The Spirit of Truth
Bits and Pieces, (July, 1991) reported that once, when a stubborn disputer seemed unconvinced, Lincoln said, “Well, let’s see how many legs has a cow?” “Four, of course,” came the reply disgustedly. “That’s right,” agreed Lincoln. “Now suppose you call the cow’s tail a leg; how many legs would the cow have?” “Why, five, of course,” was the confident reply. “Now, that’s where you’re wrong,” said Lincoln. “Calling a cow’s tail a leg doesn’t make it a leg.”
In today’s gospel reading, Jesus tells His disciples about the significant and special role of the Holy Spirit in the Church after the Ascension. That is, that the Holy Spirit of truth will guide them to all truth. Jesus does not specify that the truth revealed is limited to purely religious matters. In relation to this, 365 Days with the Lord 2007 asked: would it be too fanciful to think that the Spirit is the one guiding anybody in search of any type of truth? If so, would it not be the Spirit who guides a scientist to discover a new medicine, a better source of energy, a deeper understanding of the human mind? Would it not be the Spirit who guides the musician, the artist, the storyteller? And, on a more modest level, would it not be the Spirit who helps me pass an exam, find the money for next month’s rent, discern what kind of career would best fit me and serve the world? No doubt, the action of the Spirit is far, far more extensive than we can even begin to imagine.
And the Holy Spirit is not a professor who teaches new things but He is like a tutor who will explain the things of Jesus Christ Himself. A priest in his homily said that the Holy Spirit does not speak on His own authority, just as Jesus on His part was not teaching His own doctrine but merely revealing the Father and sharing the Father’s glory. It is noteworthy that the Spirit does not have a specific or separate doctrine to teach. The Spirit comes only to remind the disciples of the Father’s revelation in Jesus and to ensure a proper understanding of this revelation.
Pope Paul VI in his Dominum et Vivificantem, says: “The Spirit will help people understand the correct meaning of the content of Christ’s message; He will ensure the continuity and identity of understanding….the same truth which the Apostles heard from their Master.” The Spirit comes only to remind the disciples of the Father’s revelation in Jesus and to ensure a proper understanding of this revelation.
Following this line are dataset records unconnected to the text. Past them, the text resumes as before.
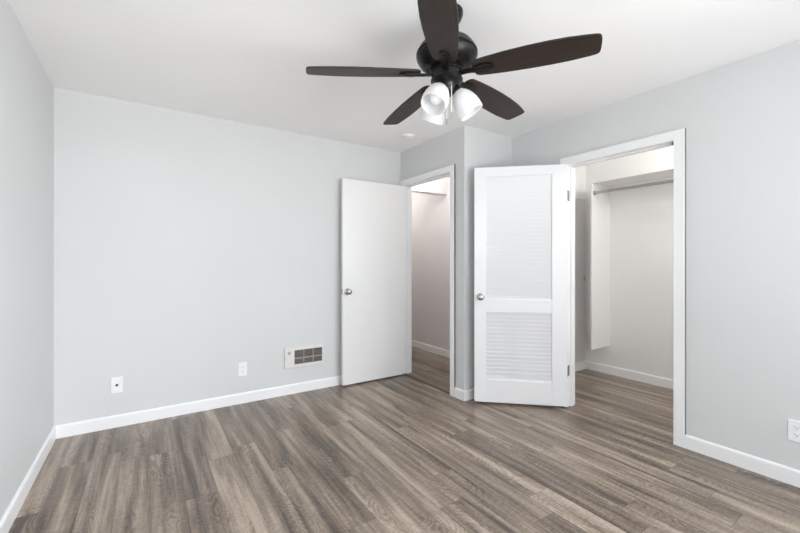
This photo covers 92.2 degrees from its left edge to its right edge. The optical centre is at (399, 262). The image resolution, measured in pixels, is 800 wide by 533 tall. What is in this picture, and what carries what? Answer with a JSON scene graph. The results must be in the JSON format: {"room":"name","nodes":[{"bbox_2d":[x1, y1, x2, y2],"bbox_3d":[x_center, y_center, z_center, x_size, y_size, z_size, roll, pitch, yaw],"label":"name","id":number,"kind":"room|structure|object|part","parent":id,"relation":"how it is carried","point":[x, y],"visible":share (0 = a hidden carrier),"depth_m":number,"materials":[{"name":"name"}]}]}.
{"room":"empty bedroom","nodes":[
{"label":"empty bedroom","id":0,"kind":"room"},
{"bbox_2d":[0,0,53,519],"bbox_3d":[-1.236,0.005,0.799,0.115,2.440,4.644,0,0,-33],"label":"wall","id":1,"kind":"structure","parent":0,"point":[26,89],"depth_m":2.03,"materials":[{"name":"paint"}]},
{"bbox_2d":[0,426,55,532],"bbox_3d":[-1.182,1.180,0.834,0.013,0.090,4.414,0,0,-33],"label":"baseboard","id":2,"kind":"structure","parent":1,"relation":"attached to","point":[14,507],"depth_m":2.01,"materials":[{"name":"paint"}]},
{"bbox_2d":[54,87,400,425],"bbox_3d":[-1.182,0.005,3.547,3.001,2.440,0.115,0,0,-33],"label":"wall","id":3,"kind":"structure","parent":0,"point":[189,248],"depth_m":3.11,"materials":[{"name":"paint"}]},
{"bbox_2d":[111,376,122,393],"bbox_3d":[-2.103,0.913,2.859,0.071,0.117,0.018,0,0,-33],"label":"outlet","id":4,"kind":"object","parent":3,"relation":"attached to","point":[116,382],"visible":1,"depth_m":2.86,"materials":[{"name":"plastic"}]},
{"bbox_2d":[56,375,340,438],"bbox_3d":[-1.190,1.180,3.465,2.872,0.090,0.013,0,0,-33],"label":"baseboard","id":5,"kind":"structure","parent":3,"relation":"attached to","point":[103,423],"depth_m":3.10,"materials":[{"name":"paint"}]},
{"bbox_2d":[238,362,246,375],"bbox_3d":[-1.369,0.930,3.349,0.071,0.117,0.009,0,0,-33],"label":"wall outlet","id":6,"kind":"object","parent":3,"relation":"attached to","point":[242,367],"visible":1,"depth_m":3.35,"materials":[{"name":"plastic"}]},
{"bbox_2d":[284,344,322,368],"bbox_3d":[-0.906,0.889,3.649,0.378,0.188,0.018,0,0,-33],"label":"air vent","id":7,"kind":"object","parent":3,"relation":"in","point":[300,356],"visible":1,"depth_m":3.64,"materials":[{"name":"metal"}]},
{"bbox_2d":[8,346,799,532],"bbox_3d":[0.301,1.255,2.918,5.014,0.060,6.490,0,0,-33],"label":"floor","id":8,"kind":"structure","parent":0,"point":[401,453],"depth_m":2.25,"materials":[{"name":"laminate"}]},
{"bbox_2d":[404,373,449,393],"bbox_3d":[0.264,1.222,3.895,0.034,0.006,0.797,0,0,-33],"label":"threshold","id":9,"kind":"object","parent":8,"relation":"on","point":[438,388],"visible":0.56,"depth_m":3.86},
{"bbox_2d":[8,0,799,152],"bbox_3d":[0.301,-1.255,2.918,5.014,0.080,6.490,0,0,-33],"label":"ceiling","id":10,"kind":"structure","parent":0,"point":[243,61],"depth_m":2.21,"materials":[{"name":"paint"}]},
{"bbox_2d":[401,134,415,139],"bbox_3d":[0.082,-1.204,3.708,0.136,0.021,0.136,0,0,-33],"label":"smoke detector","id":11,"kind":"object","parent":10,"relation":"attached to","point":[405,136],"visible":1,"depth_m":3.68,"materials":[{"name":"plastic"}]},
{"bbox_2d":[306,0,602,124],"bbox_3d":[0.232,-0.947,1.902,1.274,0.536,1.267,0,0,-33],"label":"ceiling fan","id":12,"kind":"object","parent":10,"relation":"hanging from","point":[446,53],"visible":1,"depth_m":1.77,"materials":[{"name":"brown wood"}]},
{"bbox_3d":[-0.170,-0.896,1.812,0.536,0.008,0.146,-3,12,-8],"label":"fan blade","id":13,"kind":"part","parent":12,"relation":"part of","materials":[{"name":"brown wood"}]},
{"bbox_3d":[0.054,-0.896,2.225,0.146,0.008,0.536,-13,3,-26],"label":"fan blade","id":14,"kind":"part","parent":12,"relation":"part of","materials":[{"name":"brown wood"}]},
{"bbox_3d":[0.178,-0.776,1.938,0.125,0.128,0.125,0,33,-33],"label":"lamp shade","id":15,"kind":"part","parent":12,"relation":"part of","materials":[{"name":"white glass"}]},
{"bbox_3d":[0.173,-0.776,1.795,0.125,0.128,0.125,0,-33,37],"label":"lamp shade","id":16,"kind":"part","parent":12,"relation":"part of","materials":[{"name":"white glass"}]},
{"bbox_3d":[0.173,-0.775,1.794,0.060,0.093,0.060,0,-33,37],"label":"bulb","id":17,"kind":"part","parent":12,"relation":"part of","materials":[{"name":"white glass"}]},
{"bbox_3d":[0.153,-0.896,1.471,0.146,0.008,0.536,12,5,9],"label":"fan blade","id":18,"kind":"part","parent":12,"relation":"part of","materials":[{"name":"brown wood"}]},
{"bbox_3d":[0.314,-0.776,1.863,0.125,0.128,0.125,-33,-1,1],"label":"lamp shade","id":19,"kind":"part","parent":12,"relation":"part of","materials":[{"name":"white glass"}]},
{"bbox_3d":[0.516,-0.896,2.140,0.536,0.008,0.146,4,-14,-44],"label":"fan blade","id":20,"kind":"part","parent":12,"relation":"part of","materials":[{"name":"brown wood"}]},
{"bbox_3d":[0.578,-0.896,1.674,0.536,0.008,0.146,3,-10,28],"label":"fan blade","id":21,"kind":"part","parent":12,"relation":"part of","materials":[{"name":"brown wood"}]},
{"bbox_2d":[401,129,455,386],"bbox_3d":[0.304,0.005,3.914,0.115,2.440,0.908,0,0,-33],"label":"wall","id":22,"kind":"structure","parent":0,"point":[438,152],"depth_m":3.77,"materials":[{"name":"paint"}]},
{"bbox_2d":[400,164,454,396],"bbox_3d":[0.299,0.165,3.906,0.133,2.120,0.895,0,0,-33],"label":"door frame","id":23,"kind":"structure","parent":22,"relation":"attached to","point":[451,168],"depth_m":3.98,"materials":[{"name":"paint"}]},
{"bbox_2d":[341,178,404,385],"bbox_3d":[-0.261,0.193,3.990,0.744,2.035,0.160,0,0,-33],"label":"door","id":24,"kind":"structure","parent":23,"relation":"attached to","point":[372,213],"depth_m":3.95,"materials":[{"name":"paint"}]},
{"bbox_3d":[-0.502,0.290,3.773,0.064,0.064,0.062,0,0,-33],"label":"knob","id":25,"kind":"part","parent":24,"relation":"part of","materials":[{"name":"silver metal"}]},
{"bbox_2d":[454,387,464,400],"bbox_3d":[0.535,1.180,3.448,0.013,0.090,0.130,0,0,-33],"label":"baseboard","id":26,"kind":"structure","parent":22,"relation":"attached to","point":[458,393],"depth_m":3.44,"materials":[{"name":"paint"}]},
{"bbox_2d":[412,177,446,195],"bbox_3d":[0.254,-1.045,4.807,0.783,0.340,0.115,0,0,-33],"label":"ceiling","id":27,"kind":"structure","parent":0,"point":[437,187],"depth_m":4.87,"materials":[{"name":"paint"}]},
{"bbox_2d":[412,176,449,350],"bbox_3d":[0.545,0.005,5.179,0.115,2.440,2.754,0,0,-33],"label":"wall","id":28,"kind":"structure","parent":0,"point":[430,213],"depth_m":5.27,"materials":[{"name":"paint"}]},
{"bbox_2d":[412,340,449,357],"bbox_3d":[0.492,1.180,5.144,0.013,0.090,2.754,0,0,-33],"label":"baseboard","id":29,"kind":"structure","parent":28,"relation":"attached to","point":[446,353],"depth_m":5.23,"materials":[{"name":"paint"}]},
{"bbox_2d":[456,125,585,389],"bbox_3d":[1.330,0.005,3.978,1.898,2.440,0.115,0,0,-33],"label":"wall","id":30,"kind":"structure","parent":0,"point":[475,148],"depth_m":3.46,"materials":[{"name":"paint"}]},
{"bbox_2d":[464,388,473,400],"bbox_3d":[0.828,1.180,3.571,0.611,0.090,0.013,0,0,-33],"label":"baseboard","id":31,"kind":"structure","parent":30,"relation":"attached to","point":[469,394],"depth_m":3.42,"materials":[{"name":"paint"}]},
{"bbox_2d":[575,198,584,362],"bbox_3d":[1.829,0.205,4.227,0.710,1.850,0.018,0,0,-33],"label":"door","id":32,"kind":"structure","parent":30,"relation":"in","point":[579,203],"depth_m":4.35,"materials":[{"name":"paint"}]},
{"bbox_2d":[586,146,672,379],"bbox_3d":[2.775,0.005,3.616,0.115,2.440,2.311,0,0,-33],"label":"wall","id":33,"kind":"structure","parent":0,"point":[641,220],"depth_m":3.98,"materials":[{"name":"paint"}]},
{"bbox_2d":[575,360,672,388],"bbox_3d":[2.243,1.180,3.265,1.159,0.090,2.081,0,0,-33],"label":"baseboard","id":34,"kind":"structure","parent":33,"relation":"attached to","point":[642,377],"depth_m":4.07,"materials":[{"name":"paint"}]},
{"bbox_2d":[590,167,672,349],"bbox_3d":[2.650,0.035,3.380,0.354,1.760,1.825,0,0,-33],"label":"closet shelf","id":35,"kind":"object","parent":33,"relation":"attached to","point":[600,190],"visible":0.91,"depth_m":4.08,"materials":[{"name":"paint"}]},
{"bbox_3d":[2.152,0.044,4.134,0.354,1.742,0.018,0,0,-33],"label":"panel","id":36,"kind":"part","parent":35,"relation":"part of","materials":[{"name":"paint"}]},
{"bbox_3d":[2.544,-0.730,3.300,0.029,0.029,1.805,0,0,-33],"label":"hanging rod","id":37,"kind":"part","parent":35,"relation":"part of","materials":[{"name":"metal"}]},
{"bbox_2d":[512,40,799,469],"bbox_3d":[2.104,0.005,2.320,0.115,2.440,3.506,0,0,-33],"label":"wall","id":38,"kind":"structure","parent":0,"point":[740,118],"depth_m":2.32,"materials":[{"name":"paint"}]},
{"bbox_2d":[560,128,685,447],"bbox_3d":[1.676,0.170,2.952,0.133,2.111,0.916,0,0,-33],"label":"door frame","id":39,"kind":"structure","parent":38,"relation":"attached to","point":[678,137],"depth_m":2.58,"materials":[{"name":"paint"}]},
{"bbox_2d":[474,164,567,406],"bbox_3d":[1.028,0.193,3.292,0.773,2.024,0.160,0,0,10],"label":"door","id":40,"kind":"structure","parent":39,"relation":"attached to","point":[520,212],"depth_m":3.29,"materials":[{"name":"paint"}]},
{"bbox_3d":[0.691,0.299,3.299,0.064,0.064,0.062,0,0,10],"label":"knob","id":41,"kind":"part","parent":40,"relation":"part of","materials":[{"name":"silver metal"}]},
{"bbox_3d":[1.012,-0.208,3.294,0.542,1.060,0.018,0,0,10],"label":"louver panel","id":42,"kind":"part","parent":40,"relation":"part of","materials":[{"name":"paint"}]},
{"bbox_3d":[1.012,0.721,3.294,0.542,0.585,0.018,0,0,10],"label":"louver panel","id":43,"kind":"part","parent":40,"relation":"part of","materials":[{"name":"paint"}]},
{"bbox_2d":[685,434,799,487],"bbox_3d":[2.019,1.180,2.333,0.013,0.090,3.391,0,0,-33],"label":"baseboard","id":44,"kind":"structure","parent":38,"relation":"attached to","point":[776,471],"depth_m":2.28,"materials":[{"name":"paint"}]},
{"bbox_2d":[788,419,799,442],"bbox_3d":[2.170,0.925,2.106,0.009,0.117,0.071,0,0,-33],"label":"wall outlet","id":45,"kind":"object","parent":38,"relation":"attached to","point":[793,425],"visible":1,"depth_m":2.11,"materials":[{"name":"plastic"}]},
{"bbox_2d":[792,432,799,437],"bbox_3d":[2.168,0.945,2.104,0.003,0.025,0.033,0,0,-33],"label":"socket","id":46,"kind":"object","parent":45,"relation":"attached to","point":[794,434],"depth_m":2.11,"materials":[{"name":"white plastic"}]},
{"bbox_2d":[792,425,799,430],"bbox_3d":[2.168,0.905,2.104,0.003,0.025,0.033,0,0,-33],"label":"socket","id":47,"kind":"object","parent":45,"relation":"attached to","point":[794,427],"depth_m":2.11,"materials":[{"name":"white plastic"}]}
]}
At the end, somebody had said that as Christians we must be on guard against the spirit of insincerity. No one who lives outside the truth can claim to be a disciple of Christ. Little falsehoods in our lives are utterly destructive to the action of the “Spirit of Truth” in our souls. Our Savior never spoke out so strongly against anything as he did against the pretended righteousness of the leaders of his time. How many things have I done recently just to be praised by others? How many good things have I done which are known to God alone? Am I capable of standing firm to my convictions in the face of misunderstanding or ridicule?